--- Material shown Enclosed Below ---
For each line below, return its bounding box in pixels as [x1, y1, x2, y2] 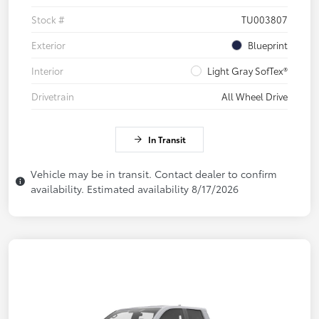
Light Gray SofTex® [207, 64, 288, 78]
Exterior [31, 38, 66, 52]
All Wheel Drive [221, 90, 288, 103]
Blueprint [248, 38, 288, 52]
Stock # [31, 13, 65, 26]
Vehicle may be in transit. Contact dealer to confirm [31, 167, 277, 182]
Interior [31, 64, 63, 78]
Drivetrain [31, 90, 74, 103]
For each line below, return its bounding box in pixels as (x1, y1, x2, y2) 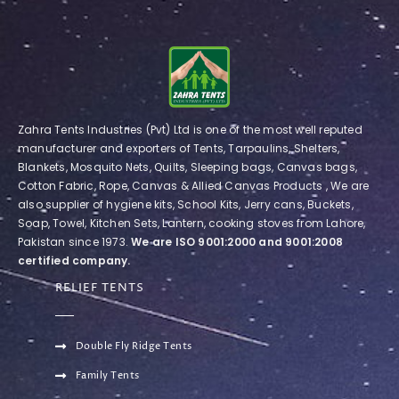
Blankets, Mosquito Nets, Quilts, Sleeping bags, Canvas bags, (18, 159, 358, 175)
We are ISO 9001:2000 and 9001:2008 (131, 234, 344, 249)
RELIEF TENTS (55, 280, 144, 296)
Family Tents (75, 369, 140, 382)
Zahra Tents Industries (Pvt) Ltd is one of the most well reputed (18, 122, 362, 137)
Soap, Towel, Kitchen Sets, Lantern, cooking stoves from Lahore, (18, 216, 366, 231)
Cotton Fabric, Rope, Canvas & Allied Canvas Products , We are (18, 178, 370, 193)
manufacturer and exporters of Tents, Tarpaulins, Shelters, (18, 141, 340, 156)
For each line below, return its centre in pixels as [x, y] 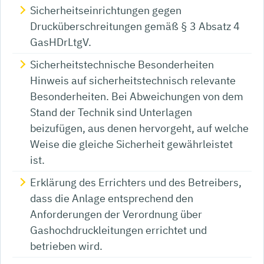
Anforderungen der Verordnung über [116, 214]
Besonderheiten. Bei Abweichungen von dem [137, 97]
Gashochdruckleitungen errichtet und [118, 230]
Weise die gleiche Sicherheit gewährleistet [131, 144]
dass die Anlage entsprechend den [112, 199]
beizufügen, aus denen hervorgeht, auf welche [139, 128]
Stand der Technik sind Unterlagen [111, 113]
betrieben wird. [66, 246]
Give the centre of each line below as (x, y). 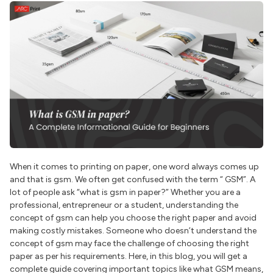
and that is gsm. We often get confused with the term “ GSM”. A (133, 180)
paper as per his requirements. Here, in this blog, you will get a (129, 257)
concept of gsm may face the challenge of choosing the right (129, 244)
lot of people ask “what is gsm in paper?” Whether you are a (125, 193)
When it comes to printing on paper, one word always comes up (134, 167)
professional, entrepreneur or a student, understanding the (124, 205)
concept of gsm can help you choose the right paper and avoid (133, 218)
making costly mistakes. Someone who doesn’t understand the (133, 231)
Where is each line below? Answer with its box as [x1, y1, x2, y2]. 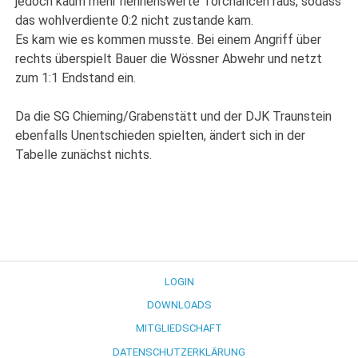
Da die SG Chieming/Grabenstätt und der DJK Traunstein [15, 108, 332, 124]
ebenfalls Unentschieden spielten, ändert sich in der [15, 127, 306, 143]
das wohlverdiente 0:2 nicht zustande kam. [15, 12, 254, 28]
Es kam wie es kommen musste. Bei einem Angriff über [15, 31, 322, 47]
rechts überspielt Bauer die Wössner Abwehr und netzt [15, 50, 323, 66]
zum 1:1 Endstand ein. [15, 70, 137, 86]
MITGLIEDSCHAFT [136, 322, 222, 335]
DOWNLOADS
--- End of Enclosed Material shown ---
» Prompt: Starting with the line that holds "and that is" and ending with the line that holds "concept of gsm can", retype every line in the data above exactly, and nothing else.

» Answer to this problem:
and that is gsm. We often get confused with the term “ GSM”. A (133, 180)
paper as per his requirements. Here, in this blog, you will get a (129, 257)
concept of gsm may face the challenge of choosing the right (129, 244)
lot of people ask “what is gsm in paper?” Whether you are a (125, 193)
When it comes to printing on paper, one word always comes up (134, 167)
professional, entrepreneur or a student, understanding the (124, 205)
concept of gsm can help you choose the right paper and avoid (133, 218)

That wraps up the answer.